Here are answers to some common questions about postponed VAT accounting.

What is the difference between deferred VAT and postponed VAT?

The government introduced deferred VAT as a temporary post-Brexit measure that delayed payment. Postponed VAT accounting is the permanent system that lets you declare and recover import VAT on the same return, avoiding upfront payment entirely.

How do I get my postponed VAT accounting statement?

Log in to the Customs Declaration Service (CDS) on GOV.UK to view and download your monthly postponed import VAT statement. Statements are available by the eighth working day of each month.

When was postponed VAT accounting introduced?

The government introduced PVA on 1 January 2021 to help UK businesses manage import VAT after Brexit.

What happens if I make an error on my PVA VAT return?

You can usually correct small errors on your next VAT return.

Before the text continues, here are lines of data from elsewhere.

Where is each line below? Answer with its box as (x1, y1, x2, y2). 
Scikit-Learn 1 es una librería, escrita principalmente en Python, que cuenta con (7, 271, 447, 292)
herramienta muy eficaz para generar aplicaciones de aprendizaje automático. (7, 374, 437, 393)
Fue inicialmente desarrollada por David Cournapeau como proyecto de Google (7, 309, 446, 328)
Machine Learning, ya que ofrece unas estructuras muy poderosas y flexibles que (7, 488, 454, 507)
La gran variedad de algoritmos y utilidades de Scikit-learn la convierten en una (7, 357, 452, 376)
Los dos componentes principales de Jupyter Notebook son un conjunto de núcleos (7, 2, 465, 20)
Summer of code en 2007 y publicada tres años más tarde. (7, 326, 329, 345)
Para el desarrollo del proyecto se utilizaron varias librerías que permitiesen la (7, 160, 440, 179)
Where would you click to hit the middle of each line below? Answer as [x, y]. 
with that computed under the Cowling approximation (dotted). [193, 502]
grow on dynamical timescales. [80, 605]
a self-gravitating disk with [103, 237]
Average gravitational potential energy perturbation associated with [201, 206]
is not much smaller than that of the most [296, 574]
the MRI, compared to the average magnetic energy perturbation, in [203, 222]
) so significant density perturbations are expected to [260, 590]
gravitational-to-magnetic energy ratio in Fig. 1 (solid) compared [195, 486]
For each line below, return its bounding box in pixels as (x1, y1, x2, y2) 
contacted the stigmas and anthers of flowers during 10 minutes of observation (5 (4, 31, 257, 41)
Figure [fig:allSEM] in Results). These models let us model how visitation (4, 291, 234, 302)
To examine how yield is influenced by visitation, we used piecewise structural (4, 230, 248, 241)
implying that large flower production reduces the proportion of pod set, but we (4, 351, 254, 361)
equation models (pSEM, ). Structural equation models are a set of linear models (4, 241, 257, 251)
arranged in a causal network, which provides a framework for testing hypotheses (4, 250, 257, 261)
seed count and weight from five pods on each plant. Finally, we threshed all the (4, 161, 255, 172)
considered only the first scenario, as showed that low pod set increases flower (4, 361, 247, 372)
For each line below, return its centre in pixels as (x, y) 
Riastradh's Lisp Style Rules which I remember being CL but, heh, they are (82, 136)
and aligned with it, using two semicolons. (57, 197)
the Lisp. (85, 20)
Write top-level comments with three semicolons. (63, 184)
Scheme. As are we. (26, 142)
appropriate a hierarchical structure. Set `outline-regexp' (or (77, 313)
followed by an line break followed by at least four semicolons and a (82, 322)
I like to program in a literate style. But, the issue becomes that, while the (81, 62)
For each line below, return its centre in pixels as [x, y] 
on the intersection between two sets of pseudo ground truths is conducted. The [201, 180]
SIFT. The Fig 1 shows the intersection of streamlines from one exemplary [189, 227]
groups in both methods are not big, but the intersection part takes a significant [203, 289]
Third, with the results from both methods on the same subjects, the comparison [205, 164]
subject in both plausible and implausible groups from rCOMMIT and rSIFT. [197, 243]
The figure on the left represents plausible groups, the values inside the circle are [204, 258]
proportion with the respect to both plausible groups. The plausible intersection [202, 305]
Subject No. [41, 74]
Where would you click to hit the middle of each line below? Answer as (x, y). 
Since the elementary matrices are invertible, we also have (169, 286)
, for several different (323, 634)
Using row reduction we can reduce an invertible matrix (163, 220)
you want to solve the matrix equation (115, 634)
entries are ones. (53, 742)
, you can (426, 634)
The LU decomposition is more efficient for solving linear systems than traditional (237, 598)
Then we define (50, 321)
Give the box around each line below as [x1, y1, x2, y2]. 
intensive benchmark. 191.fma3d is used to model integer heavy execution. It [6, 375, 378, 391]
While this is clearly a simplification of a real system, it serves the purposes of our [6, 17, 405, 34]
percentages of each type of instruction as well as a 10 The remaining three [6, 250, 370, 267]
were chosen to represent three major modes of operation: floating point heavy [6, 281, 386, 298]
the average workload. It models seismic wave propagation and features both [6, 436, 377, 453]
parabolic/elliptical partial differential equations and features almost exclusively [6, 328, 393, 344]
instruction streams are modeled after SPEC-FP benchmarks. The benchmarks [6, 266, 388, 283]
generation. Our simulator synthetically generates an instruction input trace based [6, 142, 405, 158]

How you correct the error depends on its size and type.

File on time to avoid penalty points, as reaching a penalty threshold of four points results in a £200 charge. Speak with your accountant or bookkeeper to follow the right process for correcting errors.

Can I switch between postponed VAT accounting and paying at the border?

Yes. PVA is optional for each import. If you choose not to use it, you pay import VAT at the border and receive a C79 certificate from HMRC to reclaim the VAT later.

Disclaimer

Xero does not provide accounting, tax, business or legal advice. This guide has been provided for information purposes only. You should consult your own professional advisors for advice directly relating to your business or before taking action in relation to any of the content provided.